Japanese drug major Eisai (TYO: 4523) says that its Hong Kong subsidiary Eisai (Hong Kong) Co has obtained approval for the in-house-discovered and developed orexin receptor antagonist Dayvigo (lemborexant) for the treatment of adults with insomnia, characterized by difficulties with sleep onset and/or sleep maintenance.

This approval is the first approval for Dayvigo in Asia outside of Japan. The drug was approved by the Food and Drug Administration in 2019, and was launched onto the American market in June 2020, when it became first new insom.nia prescription drug to be launched in the USA for five years. It is also approved in Canada.

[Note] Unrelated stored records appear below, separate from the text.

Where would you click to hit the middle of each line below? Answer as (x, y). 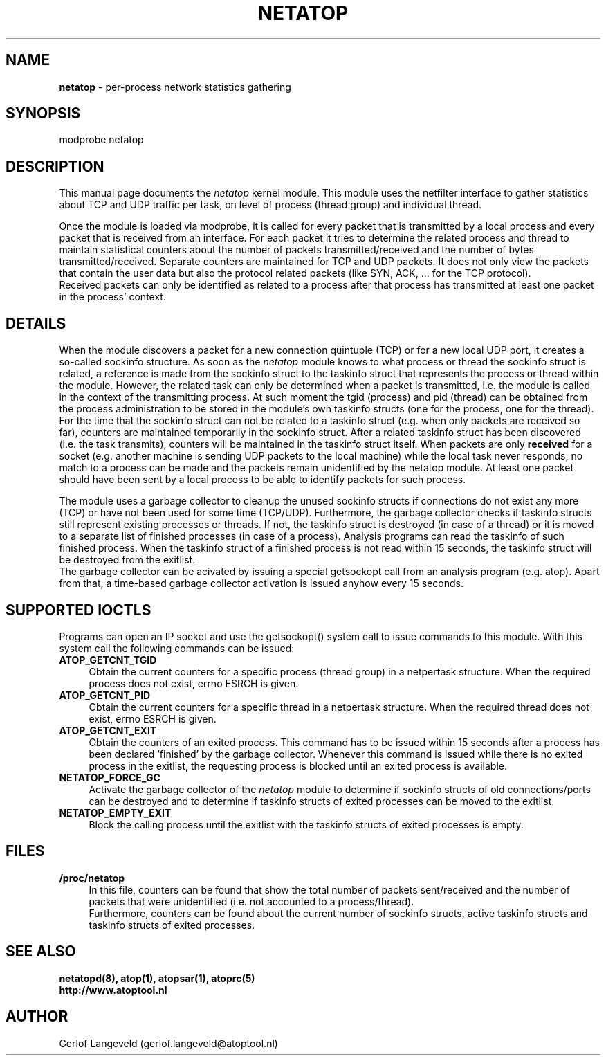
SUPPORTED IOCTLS (79, 610)
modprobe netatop (101, 140)
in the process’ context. (112, 297)
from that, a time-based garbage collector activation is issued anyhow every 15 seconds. (261, 583)
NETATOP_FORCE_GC (110, 777)
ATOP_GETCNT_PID (105, 695)
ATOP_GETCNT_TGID (108, 660)
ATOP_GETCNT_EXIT (108, 730)

Dayvigo is a dual orexin receptor antagonist that inhibits orexin neurotransmission regulating sleep-wake rhythm by binding competitively to the two subtypes of orexin receptors (OX1R and OX2R). Dayvigo acts on the orexin neurotransmitter system and is believed to facilitate sleep onset, sleep maintenance, and wake by regulating sleep-wake rhythm. Dayvigo binds to orexin receptors OX1R and OX2R and acts as a competitive antagonist with stronger inhibition effect on OX2R, which suppresses both REM and non-REM sleep drive, such that the drug may provide faster sleep onset and better sleep maintenance to patients.

In Asia, Eisai has currently submitted applications to the respective regulatory authorities in India, Indonesia, Malaysia, the Philippines, Singapore, Taiwan and Thailand, and plans to further expand submissions of applications for approval in other countries.